I am shooting a fashion video look book next weekend, and will be using two 5Ds, on one i'm mounting a 50 f1.2 lens, and the other i want at around 100mm. I don't really know whether to use my 70-200 f2.8 or tripod mount my 28-300 at 300 (compression etc).

My other option is my 100L macro.. Has anyone had experienced this with people, and not used as a macro lens? I know it is good for stills with portraits... but how does it handle video?


----------



## Axilrod (Feb 14, 2012)

niccyboy said:


> I am shooting a fashion video look book next weekend, and will be using two 5Ds, on one i'm mounting a 50 f1.2 lens, and the other i want at around 100mm. I don't really know whether to use my 70-200 f2.8 or tripod mount my 28-300 at 300 (compression etc).
> 
> My other option is my 100L macro.. Has anyone had experienced this with people, and not used as a macro lens? I know it is good for stills with portraits... but how does it handle video?



It does very well with video, it's one of the only lenses I would be comfortable handholding. It's also one of the few (maybe only still) lenses that has Canon's Hybrid IS, and it works beautifully well. I say go for it.


----------



## niccyboy (Feb 16, 2012)

Thanks mate, appreciate the feedback!


----------



## rmblack (Feb 18, 2012)

I have the non-L version, and it is awesome for video. great iq. I'm assuming yours will be even better. Probably at the long end of hand-holdable lenses for video, but I'll bet the IS will make it easy for ya.


----------



## Nick Gombinsky (Feb 18, 2012)

I've briefly tried the L version and it is awesome. IS is great and picture quality is great.
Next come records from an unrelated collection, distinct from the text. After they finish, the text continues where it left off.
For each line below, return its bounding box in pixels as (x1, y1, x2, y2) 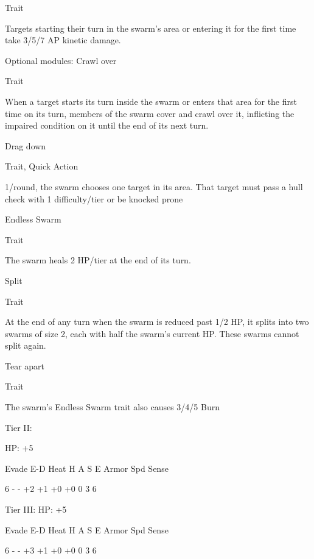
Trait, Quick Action (5, 160, 78, 173)
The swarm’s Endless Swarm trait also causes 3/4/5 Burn (5, 401, 220, 413)
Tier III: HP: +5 (5, 503, 67, 516)
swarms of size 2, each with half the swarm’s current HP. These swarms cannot (5, 327, 299, 340)
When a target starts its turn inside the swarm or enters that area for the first (5, 94, 297, 107)
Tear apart (5, 359, 45, 372)
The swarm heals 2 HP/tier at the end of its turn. (5, 254, 191, 266)
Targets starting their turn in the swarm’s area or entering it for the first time (5, 21, 296, 34)
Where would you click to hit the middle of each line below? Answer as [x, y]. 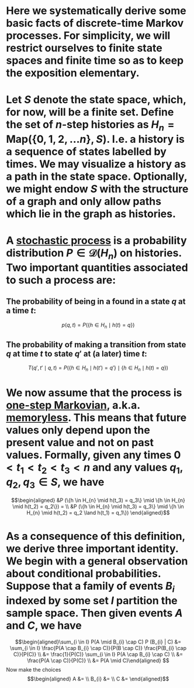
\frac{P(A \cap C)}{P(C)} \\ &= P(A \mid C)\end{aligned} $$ [98, 660]
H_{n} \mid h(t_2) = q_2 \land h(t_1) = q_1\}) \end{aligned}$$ [98, 513]
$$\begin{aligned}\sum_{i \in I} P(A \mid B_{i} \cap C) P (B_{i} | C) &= [98, 642]
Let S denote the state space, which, [96, 100]
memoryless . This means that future [96, 418]
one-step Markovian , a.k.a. [73, 405]
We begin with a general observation [97, 561]
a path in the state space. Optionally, [97, 176]
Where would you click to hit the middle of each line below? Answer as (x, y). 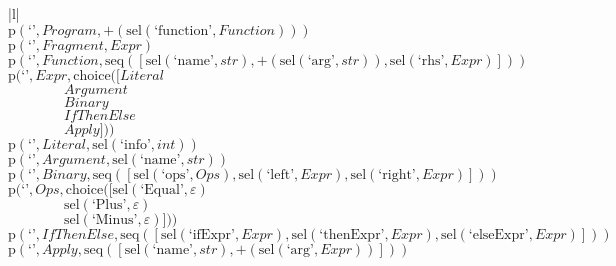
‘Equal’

Another "go for it" from me.


----------



## schemula (Feb 20, 2012)

I have the non-L 100mm f2.8 MACRO.

Works great for portraits and video.

Only gotcha I've noticed is that if the AF point is not on something like an edge that it can quickly focus on, it has an annoying habit of focusing all the way out and then all the way in to the other extreme and then focusing if it can.
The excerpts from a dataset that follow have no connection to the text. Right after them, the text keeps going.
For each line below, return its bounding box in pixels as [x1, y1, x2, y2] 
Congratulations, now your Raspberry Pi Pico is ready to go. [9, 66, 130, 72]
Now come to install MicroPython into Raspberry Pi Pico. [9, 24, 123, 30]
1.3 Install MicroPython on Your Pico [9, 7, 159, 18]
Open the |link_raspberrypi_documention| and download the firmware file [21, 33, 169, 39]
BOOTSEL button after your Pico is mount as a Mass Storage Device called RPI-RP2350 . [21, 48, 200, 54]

I took a few minutes to refine my technique - picking an AF point and getting the focus close before letting it autofocus and that seems to help a lot.

No idea if the L model suffers from this wandering AF.


----------



## bycostello (Mar 24, 2012)

as u say great lens for stills.... not tried but couldn't see why not great for video too....


----------



## Macadameane (Mar 24, 2012)

One thing to keep in mind (for manual focusing) is that the amount of turn between 3 meters and infinite is only a few millimeters.


----------



## Kane (Mar 24, 2012)

I love mine for video and also find it one of my sharpest lenes on my camera even beats my 70-200 2.8 is which is also tack sharp


----------